Task prompt =>
From the records below, please repeat exactly the line that has "Back to development: 1.2.0a32", the line that has "Merge pull request #982", and every line between them, and nothing else.

Exercise materials =>
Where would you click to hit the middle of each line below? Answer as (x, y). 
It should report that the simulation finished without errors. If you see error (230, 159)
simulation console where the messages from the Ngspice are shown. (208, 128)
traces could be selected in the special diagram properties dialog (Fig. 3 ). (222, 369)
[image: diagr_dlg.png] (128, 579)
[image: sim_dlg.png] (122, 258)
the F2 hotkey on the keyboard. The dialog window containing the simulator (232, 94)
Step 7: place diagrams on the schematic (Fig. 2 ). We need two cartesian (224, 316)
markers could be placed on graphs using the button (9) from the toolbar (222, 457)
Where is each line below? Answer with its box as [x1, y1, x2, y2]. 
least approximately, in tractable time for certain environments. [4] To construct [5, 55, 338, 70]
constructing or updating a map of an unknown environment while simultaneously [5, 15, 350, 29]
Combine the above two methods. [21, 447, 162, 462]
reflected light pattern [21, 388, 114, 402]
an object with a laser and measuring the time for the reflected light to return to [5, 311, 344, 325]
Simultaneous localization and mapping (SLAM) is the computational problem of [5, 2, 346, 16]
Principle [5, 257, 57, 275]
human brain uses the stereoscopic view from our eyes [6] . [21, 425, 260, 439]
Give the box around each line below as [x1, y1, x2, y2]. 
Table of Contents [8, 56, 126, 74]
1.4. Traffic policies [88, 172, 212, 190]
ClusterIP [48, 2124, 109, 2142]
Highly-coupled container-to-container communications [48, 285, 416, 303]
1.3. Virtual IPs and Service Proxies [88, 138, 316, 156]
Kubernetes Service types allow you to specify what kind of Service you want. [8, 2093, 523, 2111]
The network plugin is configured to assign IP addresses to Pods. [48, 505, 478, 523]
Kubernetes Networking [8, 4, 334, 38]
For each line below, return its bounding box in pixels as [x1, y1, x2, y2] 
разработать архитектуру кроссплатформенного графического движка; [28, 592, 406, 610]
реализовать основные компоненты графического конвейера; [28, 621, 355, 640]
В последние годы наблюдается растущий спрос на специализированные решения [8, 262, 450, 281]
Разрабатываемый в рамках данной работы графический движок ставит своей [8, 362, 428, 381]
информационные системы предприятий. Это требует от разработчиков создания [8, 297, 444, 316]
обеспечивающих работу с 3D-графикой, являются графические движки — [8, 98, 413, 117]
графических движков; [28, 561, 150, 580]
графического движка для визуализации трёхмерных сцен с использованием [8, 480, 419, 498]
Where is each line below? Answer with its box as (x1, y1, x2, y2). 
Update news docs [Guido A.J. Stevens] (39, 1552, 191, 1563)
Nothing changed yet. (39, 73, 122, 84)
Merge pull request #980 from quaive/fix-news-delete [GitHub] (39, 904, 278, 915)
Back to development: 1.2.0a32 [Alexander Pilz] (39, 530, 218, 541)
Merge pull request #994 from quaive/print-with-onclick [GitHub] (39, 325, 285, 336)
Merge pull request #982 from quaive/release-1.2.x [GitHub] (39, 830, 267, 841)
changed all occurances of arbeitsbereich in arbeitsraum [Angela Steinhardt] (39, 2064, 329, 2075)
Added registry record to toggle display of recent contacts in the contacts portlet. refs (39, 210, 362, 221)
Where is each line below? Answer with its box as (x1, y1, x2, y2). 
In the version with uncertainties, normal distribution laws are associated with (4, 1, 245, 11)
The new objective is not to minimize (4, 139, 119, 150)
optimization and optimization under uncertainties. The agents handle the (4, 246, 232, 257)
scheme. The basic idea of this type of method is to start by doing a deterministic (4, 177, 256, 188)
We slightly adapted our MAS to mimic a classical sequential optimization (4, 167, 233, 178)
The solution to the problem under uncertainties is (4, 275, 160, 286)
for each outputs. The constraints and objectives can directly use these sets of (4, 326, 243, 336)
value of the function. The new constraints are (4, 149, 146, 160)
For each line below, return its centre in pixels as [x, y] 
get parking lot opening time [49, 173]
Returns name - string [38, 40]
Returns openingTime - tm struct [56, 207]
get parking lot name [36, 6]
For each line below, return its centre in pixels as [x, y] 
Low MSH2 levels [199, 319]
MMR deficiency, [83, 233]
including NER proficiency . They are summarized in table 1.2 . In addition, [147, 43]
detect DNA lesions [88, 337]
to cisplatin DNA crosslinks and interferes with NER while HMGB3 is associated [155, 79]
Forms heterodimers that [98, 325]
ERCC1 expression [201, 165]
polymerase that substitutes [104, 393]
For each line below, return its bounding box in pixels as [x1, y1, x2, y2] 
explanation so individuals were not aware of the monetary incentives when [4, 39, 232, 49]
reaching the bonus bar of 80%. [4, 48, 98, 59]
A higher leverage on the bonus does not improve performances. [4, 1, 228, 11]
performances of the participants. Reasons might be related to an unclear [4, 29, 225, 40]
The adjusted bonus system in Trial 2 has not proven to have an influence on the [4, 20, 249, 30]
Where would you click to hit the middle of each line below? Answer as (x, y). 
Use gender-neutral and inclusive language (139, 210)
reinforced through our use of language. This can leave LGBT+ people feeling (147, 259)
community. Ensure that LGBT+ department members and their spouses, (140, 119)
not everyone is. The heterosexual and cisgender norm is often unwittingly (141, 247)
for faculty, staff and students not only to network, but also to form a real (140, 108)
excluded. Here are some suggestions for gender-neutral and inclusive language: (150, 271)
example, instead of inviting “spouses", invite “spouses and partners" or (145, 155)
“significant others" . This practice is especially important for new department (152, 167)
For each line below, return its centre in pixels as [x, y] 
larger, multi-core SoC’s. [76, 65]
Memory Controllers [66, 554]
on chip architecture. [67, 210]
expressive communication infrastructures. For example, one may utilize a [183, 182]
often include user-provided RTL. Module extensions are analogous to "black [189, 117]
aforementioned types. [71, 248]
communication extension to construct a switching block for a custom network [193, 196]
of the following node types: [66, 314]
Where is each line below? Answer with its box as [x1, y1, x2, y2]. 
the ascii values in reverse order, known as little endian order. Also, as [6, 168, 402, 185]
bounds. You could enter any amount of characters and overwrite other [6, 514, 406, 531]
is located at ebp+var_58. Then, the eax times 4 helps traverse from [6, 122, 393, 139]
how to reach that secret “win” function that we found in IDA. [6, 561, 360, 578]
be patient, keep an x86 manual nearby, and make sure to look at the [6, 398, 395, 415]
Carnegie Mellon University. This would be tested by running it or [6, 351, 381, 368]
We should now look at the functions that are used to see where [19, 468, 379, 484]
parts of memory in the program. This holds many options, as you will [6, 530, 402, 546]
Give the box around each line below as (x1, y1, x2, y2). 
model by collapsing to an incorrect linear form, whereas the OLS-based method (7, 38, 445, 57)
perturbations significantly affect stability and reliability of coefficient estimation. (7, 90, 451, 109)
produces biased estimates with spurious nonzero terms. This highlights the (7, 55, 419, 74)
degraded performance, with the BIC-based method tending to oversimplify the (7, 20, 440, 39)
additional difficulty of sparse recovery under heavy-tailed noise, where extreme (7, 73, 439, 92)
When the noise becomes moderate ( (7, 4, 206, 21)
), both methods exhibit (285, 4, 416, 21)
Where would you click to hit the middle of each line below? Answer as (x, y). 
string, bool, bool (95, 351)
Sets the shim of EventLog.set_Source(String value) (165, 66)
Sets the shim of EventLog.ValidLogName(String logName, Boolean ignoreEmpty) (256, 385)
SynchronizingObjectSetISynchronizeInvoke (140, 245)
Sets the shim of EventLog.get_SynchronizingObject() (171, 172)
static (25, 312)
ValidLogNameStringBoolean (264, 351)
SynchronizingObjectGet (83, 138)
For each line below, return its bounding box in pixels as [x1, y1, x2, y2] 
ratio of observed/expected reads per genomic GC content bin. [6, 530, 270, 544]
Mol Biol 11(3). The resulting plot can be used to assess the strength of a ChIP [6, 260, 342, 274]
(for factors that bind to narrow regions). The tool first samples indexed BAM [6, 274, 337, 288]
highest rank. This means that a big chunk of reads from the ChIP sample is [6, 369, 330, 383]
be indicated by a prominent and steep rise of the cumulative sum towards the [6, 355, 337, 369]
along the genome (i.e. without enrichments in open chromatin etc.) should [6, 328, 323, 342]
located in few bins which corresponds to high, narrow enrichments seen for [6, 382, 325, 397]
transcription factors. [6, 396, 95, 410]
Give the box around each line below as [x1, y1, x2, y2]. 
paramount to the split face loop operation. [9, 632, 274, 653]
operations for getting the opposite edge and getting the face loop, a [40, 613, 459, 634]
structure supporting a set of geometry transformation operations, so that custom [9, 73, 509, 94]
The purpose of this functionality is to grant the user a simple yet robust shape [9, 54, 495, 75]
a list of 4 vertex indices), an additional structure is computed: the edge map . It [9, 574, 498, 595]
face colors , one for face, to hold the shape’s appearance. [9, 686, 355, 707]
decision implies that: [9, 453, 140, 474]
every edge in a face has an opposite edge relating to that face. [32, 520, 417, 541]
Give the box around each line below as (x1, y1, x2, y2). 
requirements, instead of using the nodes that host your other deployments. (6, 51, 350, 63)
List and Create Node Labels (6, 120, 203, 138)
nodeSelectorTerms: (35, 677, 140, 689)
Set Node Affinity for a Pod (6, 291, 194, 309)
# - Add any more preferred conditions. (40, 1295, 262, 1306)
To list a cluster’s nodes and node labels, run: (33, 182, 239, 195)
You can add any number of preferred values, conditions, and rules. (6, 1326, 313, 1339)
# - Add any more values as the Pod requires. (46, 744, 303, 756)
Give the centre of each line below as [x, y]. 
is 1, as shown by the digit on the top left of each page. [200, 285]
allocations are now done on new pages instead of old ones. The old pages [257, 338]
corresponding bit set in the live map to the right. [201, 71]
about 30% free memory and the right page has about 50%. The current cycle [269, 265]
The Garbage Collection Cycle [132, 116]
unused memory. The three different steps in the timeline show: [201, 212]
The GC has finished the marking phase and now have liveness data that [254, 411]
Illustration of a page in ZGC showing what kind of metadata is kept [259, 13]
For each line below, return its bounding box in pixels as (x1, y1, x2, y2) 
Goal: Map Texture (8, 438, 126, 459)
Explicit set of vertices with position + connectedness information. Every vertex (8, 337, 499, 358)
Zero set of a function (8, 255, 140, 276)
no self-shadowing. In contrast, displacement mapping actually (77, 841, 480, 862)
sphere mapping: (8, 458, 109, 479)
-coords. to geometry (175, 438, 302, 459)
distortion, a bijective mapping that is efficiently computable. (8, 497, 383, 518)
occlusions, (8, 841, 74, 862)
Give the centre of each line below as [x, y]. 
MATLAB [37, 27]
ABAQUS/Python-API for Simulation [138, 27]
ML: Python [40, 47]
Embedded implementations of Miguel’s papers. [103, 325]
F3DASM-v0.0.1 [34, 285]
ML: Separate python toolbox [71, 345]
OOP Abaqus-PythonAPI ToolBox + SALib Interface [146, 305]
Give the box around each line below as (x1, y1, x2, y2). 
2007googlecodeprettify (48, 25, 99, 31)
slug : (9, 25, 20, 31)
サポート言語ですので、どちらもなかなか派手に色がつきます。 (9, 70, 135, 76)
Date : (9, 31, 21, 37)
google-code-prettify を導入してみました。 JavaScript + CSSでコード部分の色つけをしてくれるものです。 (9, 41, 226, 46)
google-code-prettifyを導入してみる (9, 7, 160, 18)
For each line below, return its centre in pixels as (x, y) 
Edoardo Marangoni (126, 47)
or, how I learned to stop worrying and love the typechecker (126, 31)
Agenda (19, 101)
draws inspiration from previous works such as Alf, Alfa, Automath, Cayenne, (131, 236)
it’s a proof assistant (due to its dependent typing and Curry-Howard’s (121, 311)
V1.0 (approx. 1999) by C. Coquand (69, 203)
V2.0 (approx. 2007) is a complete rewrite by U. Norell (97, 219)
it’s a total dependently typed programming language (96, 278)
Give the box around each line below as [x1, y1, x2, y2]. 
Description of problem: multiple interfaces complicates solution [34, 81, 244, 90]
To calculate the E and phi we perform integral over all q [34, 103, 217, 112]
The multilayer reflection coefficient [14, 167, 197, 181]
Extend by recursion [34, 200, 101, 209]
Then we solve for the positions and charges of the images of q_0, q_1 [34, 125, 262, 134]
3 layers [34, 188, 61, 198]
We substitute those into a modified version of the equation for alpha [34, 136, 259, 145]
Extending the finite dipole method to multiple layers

Exercise answer =>
Back to development: 1.2.0a32 [Alexander Pilz] (39, 530, 218, 541)
Merge pull request #994 from quaive/print-with-onclick [GitHub] (39, 325, 285, 336)
Merge pull request #982 from quaive/release-1.2.x [GitHub] (39, 830, 267, 841)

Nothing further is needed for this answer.